Можер кивнул, и они с Карлом первыми покинули кабинет короля.
И не видел нормандец, каким взглядом, полным томления, провожала его до самых дверей королева-мать.
Глава 13. Вестник смерти из Санлисского леса
Расстроенная и подавленная, Вия развернулась и побрела по двору, сама не зная куда, вся во власти оскорбленных чувств. То, что ей представлялось простым, оказалось невыполнимым: тот, кого она любила, презирал ее. Было от чего прийти в отчаяние. Подойди кто к ней с утешением, она огрызнулась бы, спроси ее о чем-то – она не знала бы, что ответить.

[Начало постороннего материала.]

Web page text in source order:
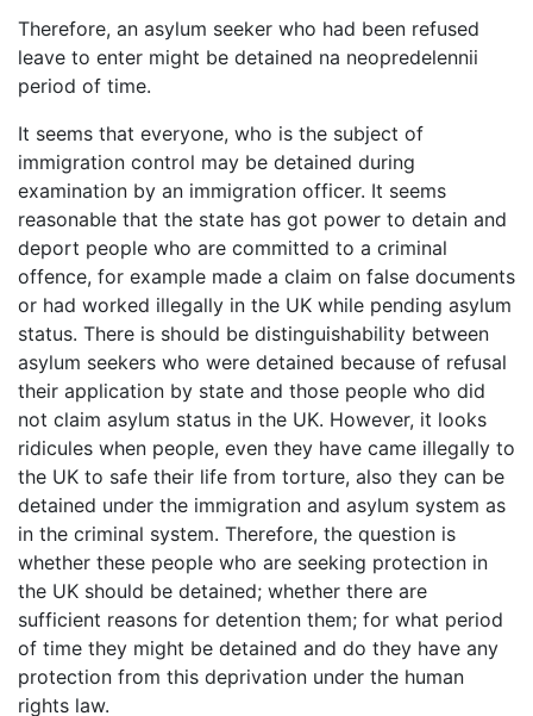
Therefore, an asylum seeker who had been refused
leave to enter might be detained na neopredelennii
period of time.
It seems that everyone, who is the subject of
immigration control may be detained during
examination by an immigration officer. It seems
reasonable that the state has got power to detain and
deport people who are committed to a criminal
offence, for example made a claim on false documents
or had worked illegally in the UK while pending asylum
status. There is should be distinguishability between
asylum seekers who were detained because of refusal
their application by state and those people who did
not claim asylum status in the UK. However, it looks
ridicules when people, even they have came illegally to
the UK to safe their life from torture, also they can be
detained under the immigration and asylum system as
in the criminal system. Therefore, the question is
whether these people who are seeking protection in
the UK should be detained; whether there are
sufficient reasons for detention them; for what period
of time they might be detained and do they have any
protection from this deprivation under the human
rights law.

С ней здоровались, пробовали вести беседу; иные, уступая дорогу, наклоняли голову, уже зная в лицо королевскую фаворитку. Она вяло отвечала на приветствия, говорила невпопад и не обращала внимания на встречных.
Любовь впервые зародилась в ее душе, доселе она не испытывала к мужчинам ничего, кроме мимолетного интереса или безразличия, а порою ненависти или насмешки. Ничто из этого к нормандцу было неприменимо. Здесь крылось другое. Она знала, что это, понимала своим женским существом и решила сгоряча, что коли так, значит, влюблены и в нее. А разве может быть иначе? Ведь она любит, неужели не понятно? Почему же он ей нагрубил, насмеялся и ушел? За что он растоптал то нежное и незабвенное, что впервые родилось в ней? Ведь так можно и убить!.. Не ее саму, но то, что пришло к ней наконец и чего она так долго и бессознательно ждала…

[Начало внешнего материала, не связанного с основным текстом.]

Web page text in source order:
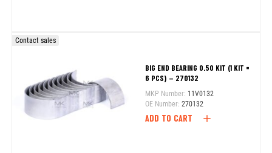
Contact sales
BIG END BEARING 0.50 KIT (1 KIT =
6 PCS) – 270132
MKP Number: 11V0132
OE Number: 270132
ADD TO CART
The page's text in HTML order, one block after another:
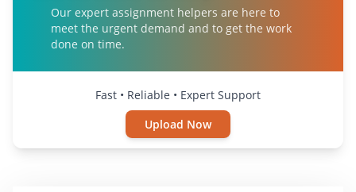
Our expert assignment helpers are here to
meet the urgent demand and to get the work
done on time.
Fast • Reliable • Expert Support
Upload Now
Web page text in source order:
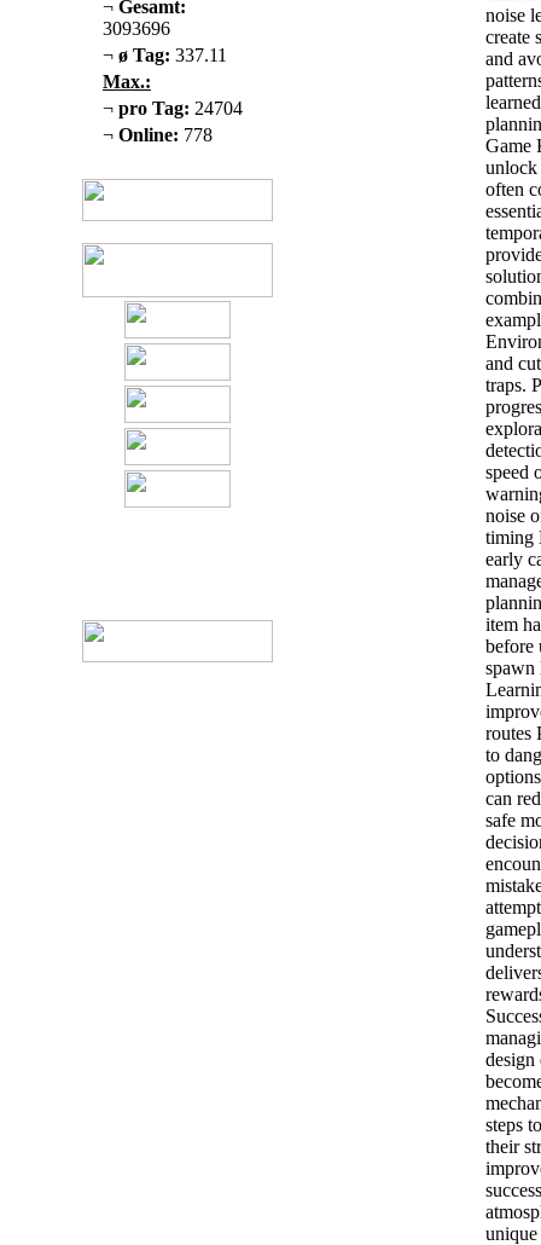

Она прошла мимо прачечных, и оттуда повеяло теплом, мылом и свежим бельем. Дальше – псарня, оттуда бесконечно доносится лай. За ней конюшня, длинная, потом поворачивает под углом, – и снова стойла.
Вия остановилась. Меж парапетом и кучей сена стоял конюх и перебирал в руках вожжи. Поглядел на нее.
– Что ходишь, как неприкаянная, Вия?
– Сама не знаю, Гийом, – пожала она плечами в ответ. – Дошла сюда и вдруг – ни с места… будто ноги сковало.
– Ноги, говоришь? – усмехнулся Гийом, бросив взгляд в ту сторону, откуда Вия пришла. Потом покачал головой. – Только я-то знаю, отчего ты застыла.
У нее екнуло сердце. Неужто все видел? Она оглянулась: еще бы, до ворот все просматривается как на ладони.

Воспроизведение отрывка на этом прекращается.